A semana foi marcada por recuo nos preços do suíno vivo e dos principais cortes de carne suína no atacado, refletindo um ambiente de consumo fragilizado no mercado doméstico. De acordo com Allan Maia, analista da Safras & Mercado, os frigoríficos mantêm postura cautelosa nas negociações do animal vivo, diante da dificuldade de reação da carne na ponta final da cadeia.
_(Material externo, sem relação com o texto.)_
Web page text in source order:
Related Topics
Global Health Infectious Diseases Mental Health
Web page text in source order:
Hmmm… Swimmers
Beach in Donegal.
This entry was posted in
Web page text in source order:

Segundo Maia, nem mesmo a entrada da massa salarial foi suficiente para gerar melhora consistente no consumo. Ele destaca que, no varejo, o movimento de queda de preços ocorreu apenas de forma pontual nas últimas semanas, afetando negativamente o ritmo de escoamento dos cortes. O cenário é agravado pelas temperaturas elevadas e pela competitividade da carne de frango, cujos preços também estão pressionados, reduzindo a atratividade da carne suína ao consumidor.
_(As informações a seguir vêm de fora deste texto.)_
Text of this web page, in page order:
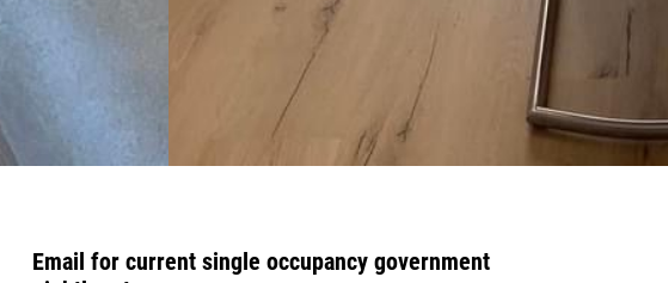
Email for current single occupancy government
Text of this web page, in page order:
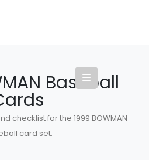
Baseball
checklist for the 1999 BOWMAN
card set.

Preços no mercado interno seguem pressionados
Levantamento da Safras & Mercado mostra que a média do preço do quilo do suíno vivo no país caiu de R$ 6,73 para R$ 6,67 na semana. No atacado, o pernil apresentou média de R$ 11,96, enquanto a carcaça foi negociada a R$ 10,33. Em São Paulo, a arroba suína manteve-se em R$ 131,00.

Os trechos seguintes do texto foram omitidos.